Blunt Statement on Senate Passage of the Coronavirus Aid, Relief, & Economic Security Act

March 26, 2020

“The coronavirus pandemic poses the greatest threat to Americans that we have seen in decades … we have to speed relief to everyone who needs it”

WASHINGTON – U.S. Senator Roy Blunt (Mo.) released the following statement after voting to pass the Coronavirus Aid, Relief, & Economic Security (CARES) Act. The measure, which passed the Senate unanimously, must now be passed by the House before reaching the president’s desk.

“The coronavirus pandemic poses the greatest threat to Americans that we have seen in decades,” said Blunt. “People are scared for their health and the health of their loved ones. Businesses large and small are struggling to stay afloat. Workers are worried about losing their jobs and not being able to make ends meet. Healthcare providers and first responders are putting their lives on the line every day to take care of people in their communities. We have to speed relief to everyone who needs it and the CARES Act the Senate just passed does that.
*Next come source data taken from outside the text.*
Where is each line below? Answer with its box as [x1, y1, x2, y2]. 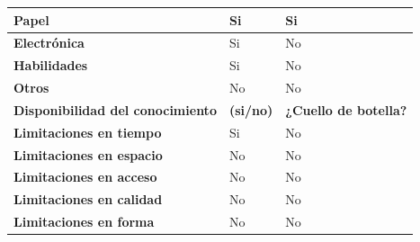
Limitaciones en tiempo [13, 122, 162, 141]
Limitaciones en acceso [13, 167, 157, 186]
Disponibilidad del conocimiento [13, 100, 217, 119]
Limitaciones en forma [13, 212, 155, 231]
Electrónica [13, 33, 85, 52]
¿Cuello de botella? [285, 100, 407, 119]
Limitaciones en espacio [13, 145, 163, 164]
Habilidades [13, 56, 88, 75]
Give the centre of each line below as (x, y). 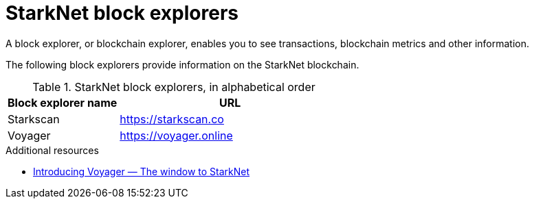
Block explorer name (63, 102)
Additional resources (52, 150)
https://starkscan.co (172, 119)
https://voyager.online (176, 135)
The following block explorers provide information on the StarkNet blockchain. (182, 64)
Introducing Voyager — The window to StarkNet (142, 171)
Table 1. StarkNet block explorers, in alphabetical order (174, 87)
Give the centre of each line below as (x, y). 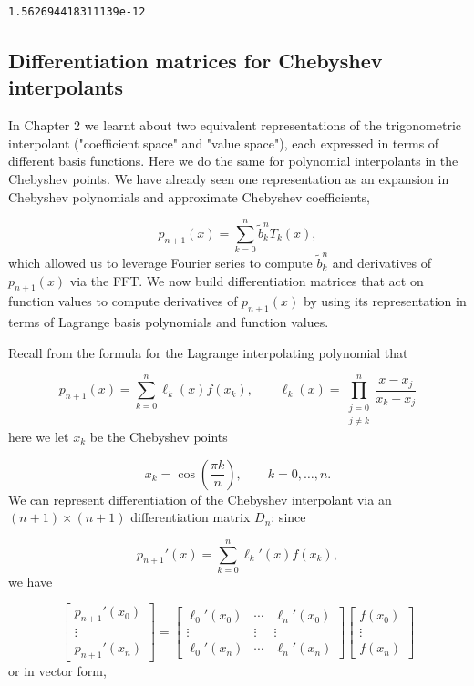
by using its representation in (385, 301)
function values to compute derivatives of (123, 301)
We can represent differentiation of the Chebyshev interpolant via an (200, 499)
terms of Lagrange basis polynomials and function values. (169, 322)
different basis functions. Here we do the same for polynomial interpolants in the (233, 161)
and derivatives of (382, 262)
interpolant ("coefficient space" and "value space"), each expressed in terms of (224, 143)
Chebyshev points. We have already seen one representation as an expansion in (229, 178)
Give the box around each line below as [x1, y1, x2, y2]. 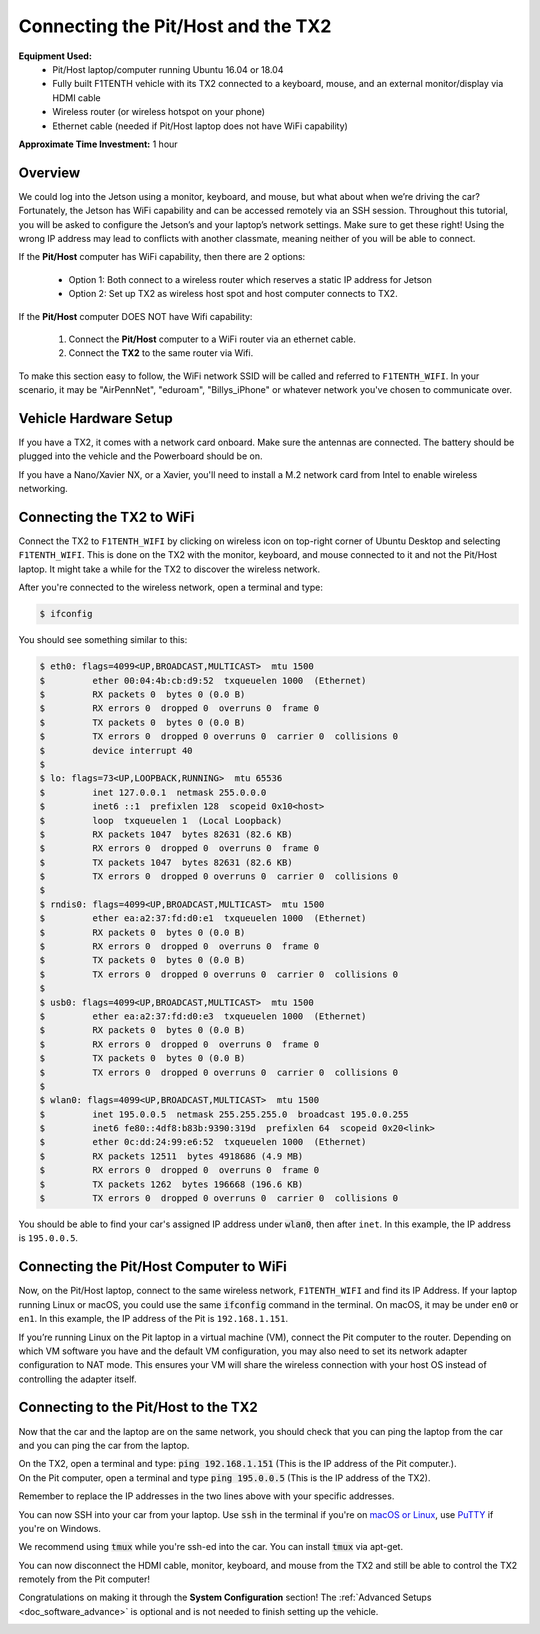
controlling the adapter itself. [18, 1373, 137, 1385]
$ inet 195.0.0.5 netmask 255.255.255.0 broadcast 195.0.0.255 [39, 1108, 409, 1120]
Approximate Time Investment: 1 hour [18, 138, 179, 150]
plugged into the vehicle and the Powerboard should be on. [18, 450, 263, 462]
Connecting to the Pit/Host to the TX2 [18, 1399, 259, 1416]
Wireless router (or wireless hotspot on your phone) [52, 106, 265, 118]
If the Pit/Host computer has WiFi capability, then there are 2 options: [18, 251, 306, 263]
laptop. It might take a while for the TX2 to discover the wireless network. [18, 563, 321, 575]
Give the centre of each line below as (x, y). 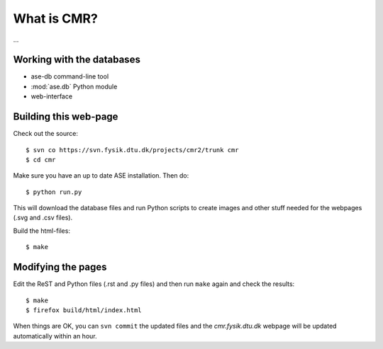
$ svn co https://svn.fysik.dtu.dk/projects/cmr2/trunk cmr (132, 150)
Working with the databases (77, 60)
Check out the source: (45, 134)
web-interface (52, 96)
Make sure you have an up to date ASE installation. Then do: (101, 176)
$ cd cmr (41, 160)
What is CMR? (56, 18)
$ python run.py (54, 192)
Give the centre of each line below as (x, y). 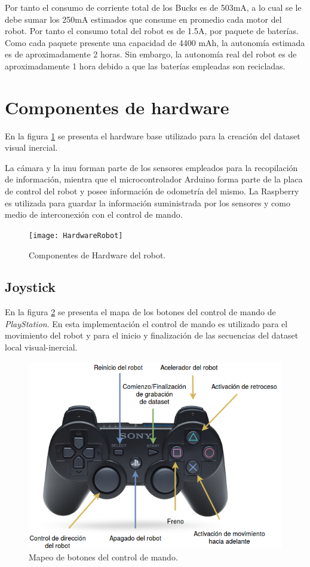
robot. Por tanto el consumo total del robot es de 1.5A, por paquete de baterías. (152, 31)
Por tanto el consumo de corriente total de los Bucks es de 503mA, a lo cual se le (153, 7)
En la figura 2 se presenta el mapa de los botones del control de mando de (140, 312)
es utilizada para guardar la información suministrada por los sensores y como (148, 202)
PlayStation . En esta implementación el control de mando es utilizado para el (146, 323)
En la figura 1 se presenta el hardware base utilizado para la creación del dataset (153, 135)
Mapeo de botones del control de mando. (103, 557)
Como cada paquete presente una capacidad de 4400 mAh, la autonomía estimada (155, 42)
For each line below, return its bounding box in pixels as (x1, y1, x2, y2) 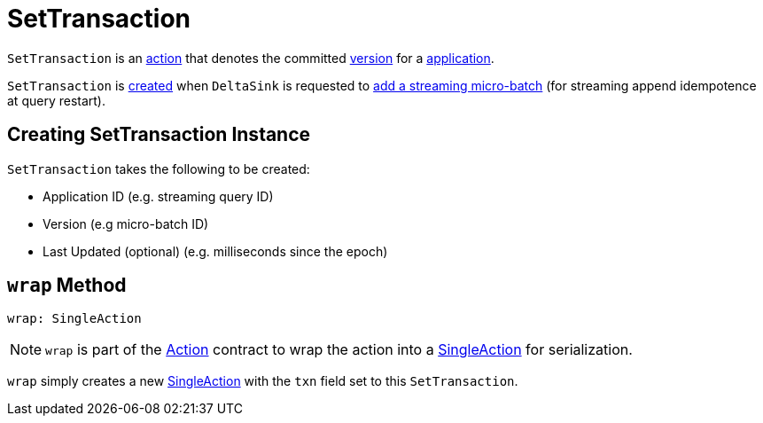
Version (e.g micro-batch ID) (43, 215, 209, 231)
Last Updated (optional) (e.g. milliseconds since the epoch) (43, 243, 388, 259)
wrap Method (7, 274, 127, 297)
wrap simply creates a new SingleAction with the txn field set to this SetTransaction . (7, 373, 518, 389)
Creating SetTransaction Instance (7, 123, 311, 146)
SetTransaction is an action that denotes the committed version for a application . (7, 50, 494, 66)
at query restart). (7, 92, 105, 108)
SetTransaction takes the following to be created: (7, 161, 310, 176)
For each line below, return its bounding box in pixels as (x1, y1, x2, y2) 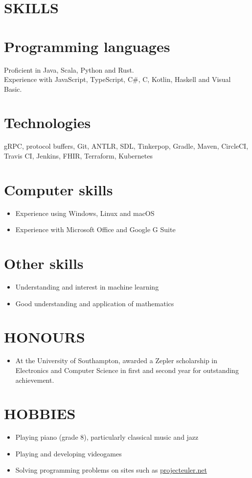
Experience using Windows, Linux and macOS (15, 208, 155, 218)
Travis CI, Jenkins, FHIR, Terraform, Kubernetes (4, 151, 153, 160)
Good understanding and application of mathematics (15, 298, 174, 308)
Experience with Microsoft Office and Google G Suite (15, 224, 176, 235)
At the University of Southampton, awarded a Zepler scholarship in (15, 355, 218, 366)
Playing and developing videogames (15, 448, 122, 458)
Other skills (4, 253, 84, 273)
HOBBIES (4, 403, 76, 424)
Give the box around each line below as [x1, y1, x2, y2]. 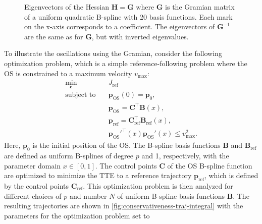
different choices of [4, 190, 62, 201]
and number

“Over the past month, Congress came together to quickly pass immediate emergency funding for health-related response efforts. We followed that by passing a second package that addressed paid sick leave for individuals and family caregivers, enhanced unemployment insurance and food assistance, and increased healthcare funding for states. The CARES Act builds on those efforts by providing direct financial assistance to individuals and families, helping small businesses maintain their payrolls, stabilizing major sectors of our economy, and, most importantly, making sure healthcare providers have what they need to fight this pandemic. The House must now act to get this phase three package to President Trump as soon as possible.”

The CARES Act:

Provides direct assistance to individuals and families that need it most. Under the bill, a typical middle-class family of four would get $3,400 to help them meet their daily expenses;

Includes emergency funds for food and nutrition programs so families can continue to get that help if they need it;

Provides immediate assistance to child care providers to prevent them from going out of business and supports child care for families, including for healthcare workers, first responders, and others playing critical roles during this crisis;

Provides cash-flow assistance to small businesses through federally-guaranteed loans, with certain expenses eligible for forgiveness if employers maintain their payrolls through this emergency;

Creates a temporary pandemic unemployment assistance program to give assistance to workers who aren’t normally eligible for unemployment benefits, such as the self-employed or independent contractors;

Ensures that testing and the eventual vaccine for coronavirus patients will be covered by private insurance;

Includes $100 billion in support for hospitals and health care providers, and provides flexibility for them to receive both prospective payments and reimbursement for costs associated with coronavirus, including lost revenues;

Gives health care providers more capabilities to offer telehealth services;

Provides an additional $16 billion to procure personal protective equipment, ventilators, and other medical supplies for federal and state response efforts;

Allows the Secretary of Education to defer student loan payments, enables students who were forced to drop out of school due to coronavirus to keep their Pell Grants, and gives colleges and universities the flexibility to continue work-study payments to students who cannot work due to coronavirus closures;

Provides funding for elementary and secondary schools that can be released quickly to states to help schools respond to coronavirus and related school closures, including immediate needs of students and teachers, improving use of education technology, supporting distance education, and making up for lost learning time; and

Stabilizes major sectors of the economy without putting taxpayers on the hook for giant bailouts.